MERCADO NEWS – A reforma pode impactar o comércio por aplicativos?
SLAVOV – Dependendo de como for implementada a adoção do modelo “IVA Mini One Stop Shop”, atribuindo responsabilidade tributária para as plataformas digitais, poderá provocar uma profunda mudança no comércio por aplicativos.
Exemplo: uma pizzaria que vende seus produtos pelo aplicativo é fiscalmente obrigada a emitir a Nota Fiscal para o destinatário. Se ela não faz isso hoje, está sujeita a fiscalização, mas não é responsabilidade do aplicativo. Com a nova sistemática, se a pizzaria não emitir a Nota Fiscal, o aplicativo cobrará os 12% do estabelecimento, repassando-o para o Governo. E isso vale mesmo para aplicativos que estejam estabelecidos fora do Brasil.

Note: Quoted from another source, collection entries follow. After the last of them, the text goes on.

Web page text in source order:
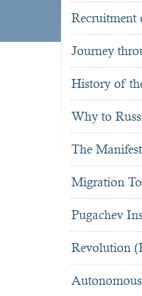
Recruitment
Journey
History of
Why to
The
Migration
Pugachev
Revolution

O problema, nesse caso, é que a pizzaria pode estar praticando um preço “sem nota”, e com a nova exigência passaria a praticar o preço “com nota”. Não vai necessariamente acrescentar 12%, pois se ela está no regime de tributação do Simples Nacional, a reforma não afetará esse regime tributário. Mas o imposto “sonegado” passaria a ser cobrado do cliente. E, é claro, se a plataforma terá mais responsabilidades e riscos, cobrará mais das empresas pelos serviços prestados.
MERCADO NEWS – Por que estados e municípios ficaram de fora?
SLAVOV – O governo federal argumentou que o Projeto não alcançou os tributos estaduais e municipais para “não ferir prerrogativas”, mas na verdade, como a PEC 45/2019 já está em discussão no Legislativo e ela incorpora a unificação dos tributos federais, estaduais e municipais, a sinalização do PL 3887/20 é principalmente um “apoio” e “contribuição” ao projeto já em discussão. Em outras palavras, a iniciativa do Executivo incentiva o avanço das discussões da PEC 45/2019 e garante que o Governo não seja deixado de lado do “protagonismo” na Reforma Tributária, como em certa medida ocorreu com a Reforma da Previdência.
MERCADO NEWS – Proposta para IRPJ também trará impactos?
SLAVOV – Aguardamos para as próximas semanas, conforme prometido pelo próprio ministro da Economia, Paulo Guedes, a proposta de reforma do Imposto de Renda de Pessoa Jurídica, que prevê redução do IRPJ para as empresas e tributação de dividendos, gerando impactos mais significativos, especialmente no funcionamento do mercado de capitais e nas chamadas “pejotas”, ou prestadores de serviço.
MERCADO NEWS – Uma das prováveis mudanças da proposta do governo para a reforma tributária inclui a criação de um imposto sobre dividendos. Na sua avaliação, qual a chance desse novo tributo ser aprovado?
SLAVOV – A chance de a mudança ser aprovada é muito grande. O Brasil hoje é o país com uma das maiores alíquotas nominais de Imposto de Renda para as empresas, especialmente porque nos últimos anos, muitos países, incluindo os Estados Unidos, promoveram uma redução significativa de tributação corporativa, impulsionando uma “guerra fiscal” para atrair investimentos. Por outro lado, o Brasil é um dos países que menos tributam os dividendos pagos, o que contribui para provocar uma “distorção” no mercado.
MERCADO NEWS – Como essa mudança afeta quem investe na Bolsa?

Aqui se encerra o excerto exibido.